* What to work on:
Across the data below, how many lines have the word "research" in them? Give the number and nothing else.

Records from a collection:
=== Begin Enclosure ===
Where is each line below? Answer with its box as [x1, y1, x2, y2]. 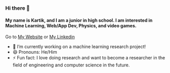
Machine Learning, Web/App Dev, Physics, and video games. [5, 22, 137, 28]
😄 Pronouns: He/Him [12, 49, 57, 55]
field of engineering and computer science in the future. [12, 62, 130, 68]
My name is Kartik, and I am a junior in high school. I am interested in [5, 17, 153, 23]
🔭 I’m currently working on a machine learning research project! [12, 44, 146, 50]
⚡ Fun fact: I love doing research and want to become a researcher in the [12, 55, 165, 61]
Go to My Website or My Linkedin [5, 34, 75, 40]
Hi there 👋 [5, 5, 30, 12]
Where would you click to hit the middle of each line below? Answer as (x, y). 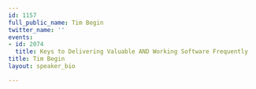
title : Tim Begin (37, 59)
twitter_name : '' (37, 30)
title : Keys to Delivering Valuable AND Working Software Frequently (132, 52)
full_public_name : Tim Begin (56, 23)
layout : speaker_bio (42, 66)
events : (21, 37)
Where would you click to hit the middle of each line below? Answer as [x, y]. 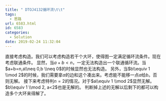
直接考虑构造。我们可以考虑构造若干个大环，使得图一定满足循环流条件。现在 [83, 56]
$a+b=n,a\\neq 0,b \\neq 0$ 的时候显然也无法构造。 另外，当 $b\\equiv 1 [78, 68]
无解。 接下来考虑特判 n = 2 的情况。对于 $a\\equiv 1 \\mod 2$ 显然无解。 [82, 81]
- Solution [21, 37]
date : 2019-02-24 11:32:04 [33, 42]
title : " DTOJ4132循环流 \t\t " [35, 10]
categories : [17, 33]
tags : [11, 14]
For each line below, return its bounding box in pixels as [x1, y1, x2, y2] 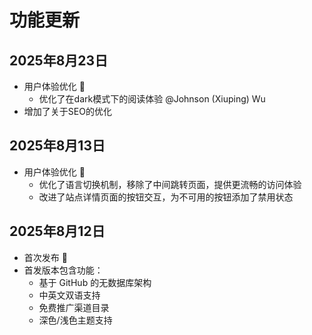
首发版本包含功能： [23, 264, 104, 276]
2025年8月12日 [9, 223, 106, 240]
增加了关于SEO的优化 [23, 106, 112, 117]
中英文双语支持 [38, 289, 101, 301]
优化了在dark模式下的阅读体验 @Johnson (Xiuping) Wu [38, 93, 266, 105]
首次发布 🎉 [23, 251, 68, 263]
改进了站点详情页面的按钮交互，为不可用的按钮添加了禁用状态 [38, 191, 294, 203]
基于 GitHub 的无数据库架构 [38, 276, 152, 288]
=== End Enclosure ===
* Your response:
2